Thanks for all your replies.
Jaylee, sadly My Mum also has extreme depression. She has stopped answering my calls and now also drinks. I bought her wine before Christ,as because she said she was giving them out as presents. She didn't. I can't say anything because she gets angry, but when I didn't order wine with her Tesco delivery she didn't answer my calls for 8 days.
After Christmas I noticed she was drunk one some calls and can get quite abusive or upset. I don't think she realises and probably forgot what she has had.
Her personality has changed. She's not the same Mum.

I will ask the GP about Statins.

I've been in contact with the Age Concern and Alzheimer's society as well as Dementia UK.
Their advice has been pretty consistant. THey say the medications do work at slowing it down but you need to get officially diagnosed first.
That's the problem.
Unless the GP agrees I can't get an appointment with the memory clinic.
If they agree and refer her, my Mum has to agree, which she currently doesn't and refuses to go.
Even if she agreed, the waiting is ONE YEAR to see the memory clinic.
Mum refuses the GP to share anything with me. That's because she is paranoid about going into a home. She used to work in one and was a home help for 20 years. But I've told her countless times I won't put her in a home. I can't anyway, I don't have power of attorney. But because of the dementia she doesn't remember anything I've said.
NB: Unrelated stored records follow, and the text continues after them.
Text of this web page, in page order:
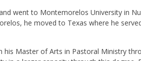
went to Montemorelos University in
he moved to Texas where he
his Master of Arts in Pastoral Ministry
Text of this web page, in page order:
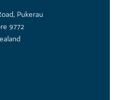
Pukerau
9772
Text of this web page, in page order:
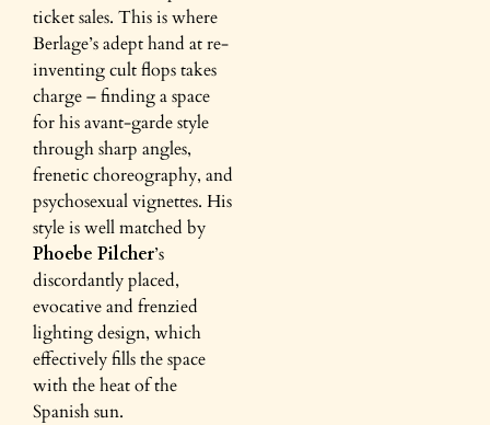
ticket sales. This is where
Berlage’s adept hand at re-
inventing cult flops takes
charge – finding a space
for his avant-garde style
through sharp angles,
frenetic choreography, and
psychosexual vignettes. His
style is well matched by
Phoebe Pilcher’s
discordantly placed,
evocative and frenzied
lighting design, which
effectively fills the space
with the heat of the
Spanish sun.

And I've noticed it's getting worse. I can't talk about the past because all her memories are humbled up, they changed and become these elaborate stories she's convinced are true but are very different from the same ones I"ve heard over and over through the years.

She's getting aggressive and angry on the phone.
She keeps saying she wants to go out and to cancel the carers that come in, but she doesn't go out on her own and hasn't for years.. She sleeps all morning and the carers often wake her up so them not being there wont make any difference anyway.

It's catch-22. There seems to be nothing I can do. Every turn is a roadblock.
It seems almost impossible for Mum to get diagnosed with dementia unless they change the system. There is NO help available in this case.
 
Hi @ speedmaster,
I’m sorry to hear about your mum’s difficulties.
Is there a branch of Age U.K. in your Mum’s area?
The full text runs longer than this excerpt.